I predict that NextGen will fail. And it will fail miserably (and maybe even catastrophically) unless the FAA has the guts to do the right thing. Why will it fail? Because the baby boomers have shot computing in the foot in the last century. That's why. The hacker culture of the boomer generation is usually credited with launching the computer revolution in the early eighties but nothing could be further from the truth. What launched the revolution was the introduction of a highly empowering new technology called Very Large Scale Integration (VLSI). The Von Neumann architecture was already well-known in those days. Opportunistic computer geeks were suddenly free to fully abandon discrete transistor technology and began using VLSI to create all sorts of cheap processors and computers based on Von Neumann's old ideas.

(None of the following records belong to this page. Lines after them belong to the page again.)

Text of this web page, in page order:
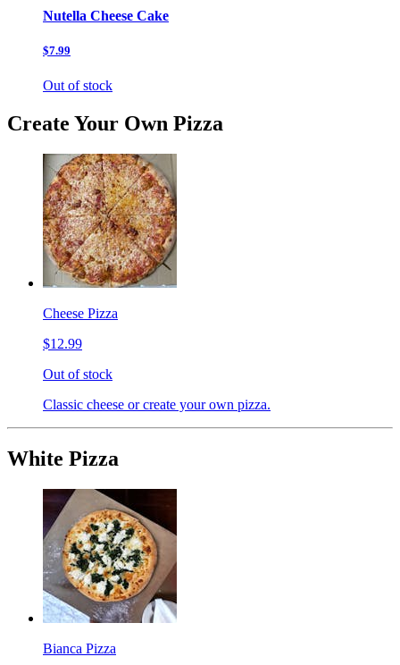
Nutella Cheese Cake
$7.99
Out of stock
Create Your Own Pizza
Cheese Pizza
$12.99
Out of stock
Classic cheese or create your own pizza.
White Pizza
Bianca Pizza
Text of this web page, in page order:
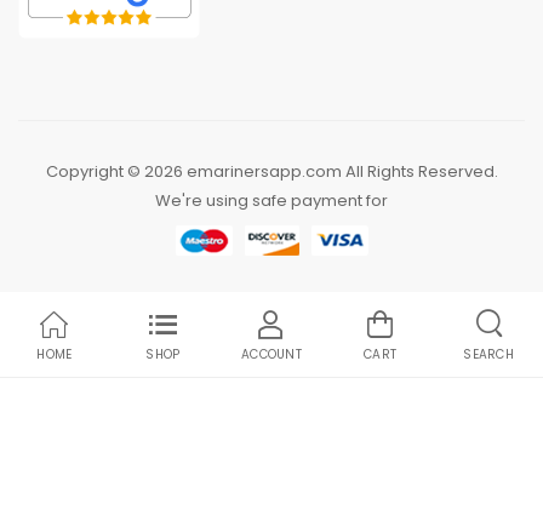
Copyright © 2026 emarinersapp.com All Rights Reserved.
We're using safe payment for
HOME SHOP ACCOUNT CART SEARCH
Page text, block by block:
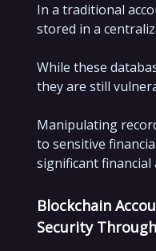
In a traditional
stored in a
While these
they are still
Manipulating
to sensitive
significant financial
Blockchain
Security
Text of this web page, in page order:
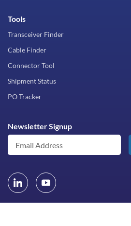
Tools
Transceiver Finder
Cable Finder
Connector Tool
Shipment Status
PO Tracker
Newsletter Signup
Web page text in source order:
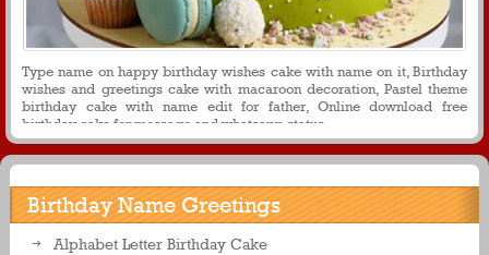
Type name on happy birthday wishes cake with name on it, Birthday
wishes and greetings cake with macaroon decoration, Pastel theme
birthday cake with name edit for father, Online download free
birthday cake for message and whatsapp status
Birthday Name Greetings
Alphabet Letter Birthday Cake
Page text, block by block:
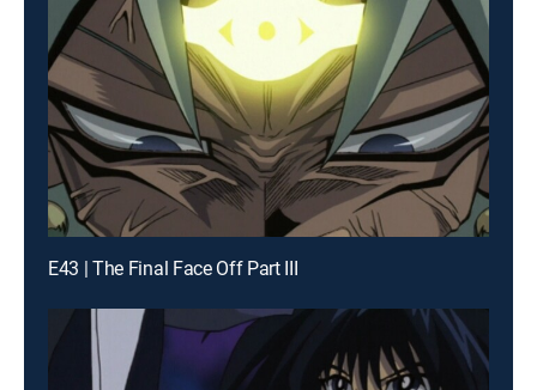
E43 | The Final Face Off Part III
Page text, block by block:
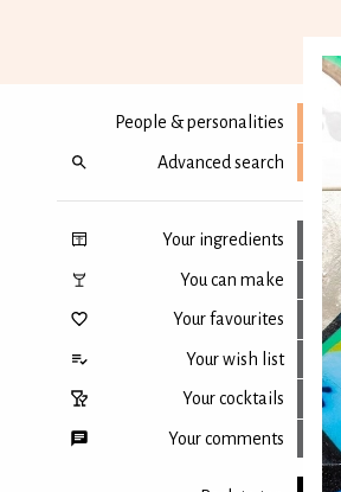
People & personalities
Advanced search
Your ingredients
You can make
Your favourites
Your wish list
Your cocktails
Your comments
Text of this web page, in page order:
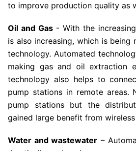
to improve production quality as
Oil and Gas- With the
is also increasing, which is being
technology. Automated
making gas and oil extraction
technology also helps to
pump stations in remote areas.
pump stations but the
gained large benefit from
Water and wastewater –
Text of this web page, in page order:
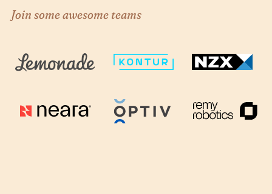
Join some awesome teams
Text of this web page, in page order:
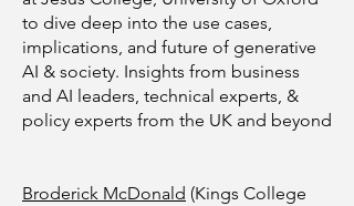
to dive deep into the use cases,
implications, and future of generative
AI & society. Insights from business
and AI leaders, technical experts, &
policy experts from the UK and beyond
Broderick McDonald (Kings College
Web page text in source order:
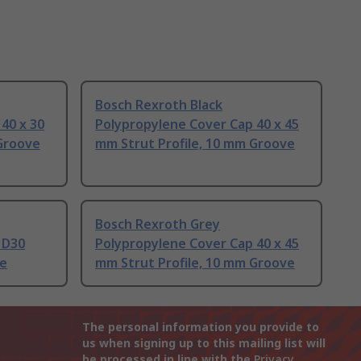
x 30
Bosch Rexroth Black
Polypropylene Cover Cap 40 x 45
mm Strut Profile, 10 mm Groove
Bosch Rexroth Grey
Polypropylene Cover Cap 40 x 45
mm Strut Profile, 10 mm Groove
The personal information you provide to
us when signing up to this mailing list will
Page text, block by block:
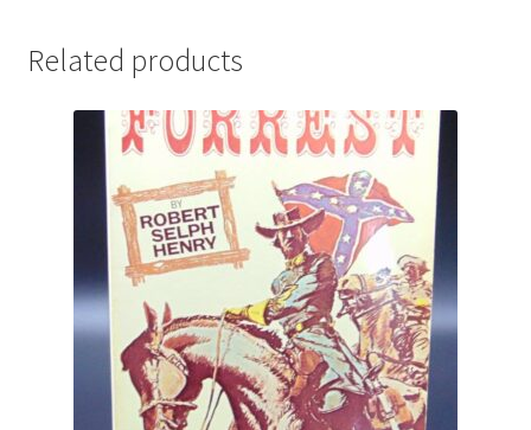
Related products
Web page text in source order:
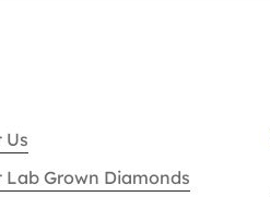
Us
Lab Grown Diamonds
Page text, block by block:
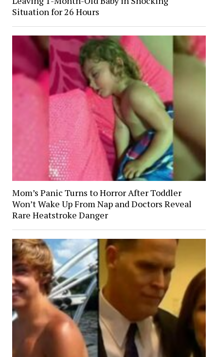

What the boomer geeks really gave us is the cult of Turing. They forced everyone in the business to worship the Turing machine as God's gift to humanity. The result is that we are now faced with a nasty problem known as the parallel programming crisis. This is on top of the software reliability and productivity crises that have been wreaking havoc from the beginning. So now, with the old geeks still in charge of computer science and the computer industry, the FAA, Toyota and the rest of society are paying a heavy price for their mess.

There is a Solution

It is not too late for the FAA to do the right thing. There is a way to build bug-free code regardless of complexity. Just don't ask the boomer geeks because they don't know how. They're too busy worshiping the ground Turing walked on. And they're liable to lynch you if you say anything against their hero. But guess what? Turing's antiquated ideas are useless in the search for a solution. In fact, the Turing computing model is the problem, not the solution. It's time for the boomer geeks to admit that they have failed. They should gracefully retire and let a new generation have their turn at the wheel. Click on the links at the end of this article for more on how to build reliable software applications.

What the FAA Should Do

There is no question that the FAA's NextGen effort will fail because of their chosen software model. Current approaches to software construction are crap, primarily because deterministic timing is not an inherent and fundamental part of the programming model. As a result, complex software systems used for automation become unreliable as their complexity increases. Since NextGen falls into the category of extremely complex software systems, it's a guarantee that it will be riddled with bugs, including potentially dangerous and/or costly bugs. However, I would not advise the FAA to abandon their current overall design.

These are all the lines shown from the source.